Novo PLDO prevê freio em gastos com pessoal e benefícios fiscais
Regras automáticas de contenção serão acionadas em 2027 após registro de déficit; limite de crescimento salarial será de 0,6%.
O equilíbrio das contas públicas brasileiras contará com um novo mecanismo de controle a partir de 2027. O Projeto de Lei de Diretrizes Orçamentárias (PLDO), enviado pelo Executivo ao Congresso, estabelece "gatilhos" que limitam o crescimento das despesas com funcionalismo e barram a concessão de novas renúncias tributárias.

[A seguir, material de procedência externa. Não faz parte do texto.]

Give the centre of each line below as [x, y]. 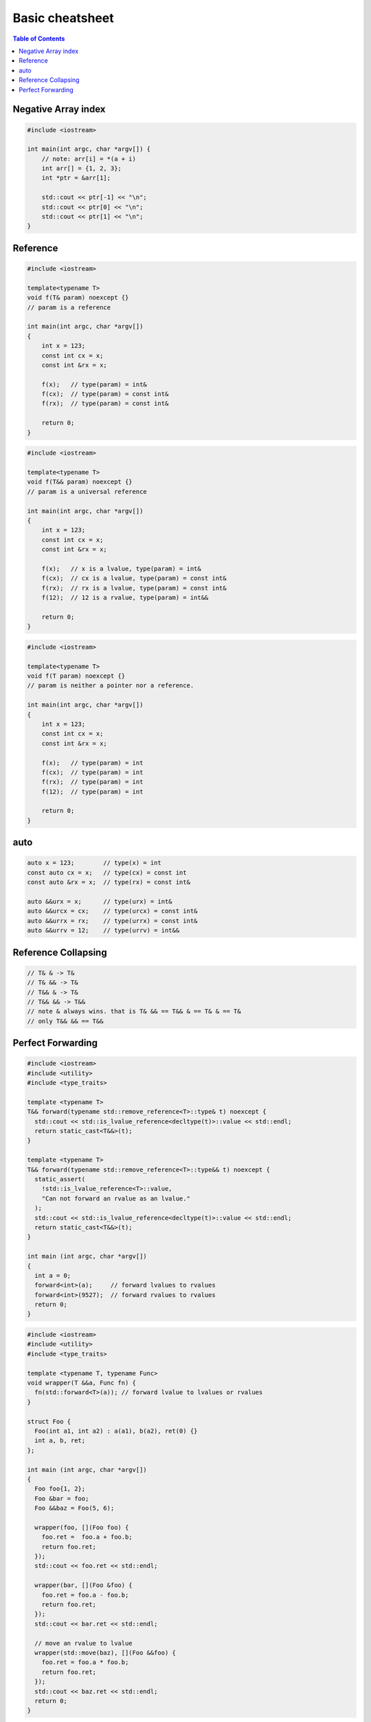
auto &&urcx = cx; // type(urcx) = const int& [112, 911]
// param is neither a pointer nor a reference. [111, 686]
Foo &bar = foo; [62, 1498]
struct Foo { [49, 1421]
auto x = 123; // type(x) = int [94, 863]
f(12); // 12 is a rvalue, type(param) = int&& [125, 598]
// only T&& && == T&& [65, 1021]
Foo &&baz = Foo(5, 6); [75, 1508]

A medida é uma resposta direta ao déficit registrado nas contas da União e visa garantir a sustentabilidade do arcabouço fiscal nos próximos anos.

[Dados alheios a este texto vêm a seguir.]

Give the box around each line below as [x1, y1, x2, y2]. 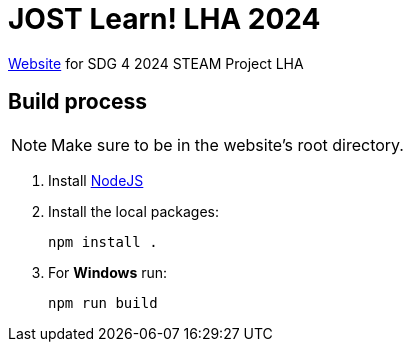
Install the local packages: [48, 202, 220, 220]
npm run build [48, 294, 158, 311]
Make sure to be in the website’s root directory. [51, 134, 404, 155]
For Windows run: [48, 263, 168, 281]
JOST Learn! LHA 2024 [8, 2, 321, 36]
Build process [8, 89, 148, 115]
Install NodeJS [48, 171, 144, 189]
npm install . [48, 233, 158, 250]
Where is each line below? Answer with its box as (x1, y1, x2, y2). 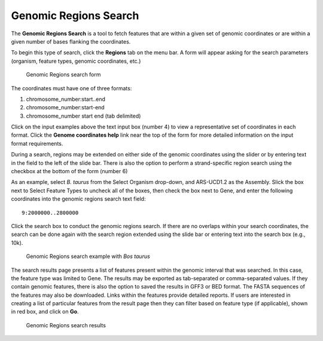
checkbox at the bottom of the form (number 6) (11, 168, 128, 175)
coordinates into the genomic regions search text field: (11, 195, 146, 202)
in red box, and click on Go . (11, 308, 79, 315)
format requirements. (11, 140, 63, 147)
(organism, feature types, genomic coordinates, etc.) (11, 57, 141, 64)
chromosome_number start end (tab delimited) (26, 112, 141, 119)
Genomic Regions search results (26, 321, 106, 328)
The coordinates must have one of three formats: (11, 84, 132, 92)

Pela nova regra, o aumento nos gastos com pessoal será limitado a 0,6% acima da inflação. Essa restrição funciona como um subteto, impactando diretamente a realização de novos concursos públicos e a concessão de reajustes salariais. Além disso, enquanto o desequilíbrio persistir, o governo fica impedido de criar, prorrogar ou ampliar qualquer tipo de benefício fiscal. De acordo com o ministro do Planejamento, Bruno Moretti, essa desaceleração é um movimento planejado após o período de reestruturação das carreiras.
“Fizemos uma recomposição fundamental para o serviço público brasileiro. É natural que haja uma desaceleração da taxa de crescimento dessa despesa e ela é garantida pelo ativamento desse gatilho previsto no projeto de lei”, explicou o ministro Moretti.
A projeção para 2027 é de um superávit oficial de R$ 73,2 bilhões, mas, ao considerar despesas que correm fora do arcabouço — como precatórios e gastos específicos de saúde e educação —, o saldo real deve ficar próximo de R$ 8 bilhões. O ministro da Fazenda, Dario Durigan, em agenda internacional, reforçou o tom de cautela da equipe econômica.
“Há um grande aperto em termos de despesa com pessoal, vai também haver outras estratégias de incorporação dos precatórios também de maneira bastante cuidadosa e conservadora”, afirmou Durigan.
As restrições deverão ser seguidas independentemente de quem ocupe o Palácio do Planalto a partir de 2027, salvo em casos de calamidade pública. Se as metas de superávit não forem atingidas no primeiro ano de vigência, os gatilhos de contenção de gastos permanecerão ativos automaticamente para os exercícios de 2028 e 2029.